The distributed file system layer (HDFS) and resource management layer (YARN) are the same for both Hadoop and Spark. (StandAlone and Mesos are also options.)

The Map Reduce portion is replaced by Spark.

Hadoop

Spark

Spark Components

Driver and Worker Nodes that actually execute jobs. Executors exist within Worker Nodes and can execute multiple tasks.

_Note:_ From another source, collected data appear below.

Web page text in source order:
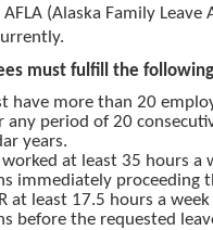
(Alaska Family Leave
must fulfill the
have more than 20
period of 20
years.
at least 35 hours a
immediately proceeding
at least 17.5 hours a
before the requested
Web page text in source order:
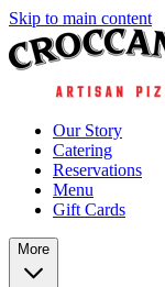
Skip to main content
Our Story
Catering
Reservations
Menu
Gift Cards
More

https://spark.apache.org/docs/3.1.1/cluster-overview.html

Driver responsibilities:
- Entry point for Spark Shell
- Where SparkContext is created
- Translates RDDs into execution graphs
- Divides execution graphs into stages
- Schedules and controls execution tasks
- Stores RDD and partition metadata
- Provides Spark WebUI
Executor responsibilities:
- Stores data in JVM Heap or Disk cache
- Reads data from external data sources
- Writes data
- Executes all data processing

RDD (Resilient Distributed Data)

A collection of Records makes up a Partition, and a collection of Partitions makes up an RDD.
Distributed to each Executor node in Partition units
The number of Partitions is configurable. Fewer partitions reduce the tasks assigned to Executors, leading to lower concurrency, data skew, and inability to leverage distributed processing benefits.
Default: number of Partitions = number of cores
Spark assigns one task per Partition, and each Worker processes one task at a time

DataFrame

A distributed collection of data across nodes, similar to RDD
DataFrame resembles a table in an RDBMS, and by structuring data this way, queries can be executed using Spark SQL
In Python, data processing on RDD was generally said to be slow, but processing based on DataFrame eliminates performance disadvantages compared to other languages

Data Set

Not available in Python (PySpark) or R. Omitted.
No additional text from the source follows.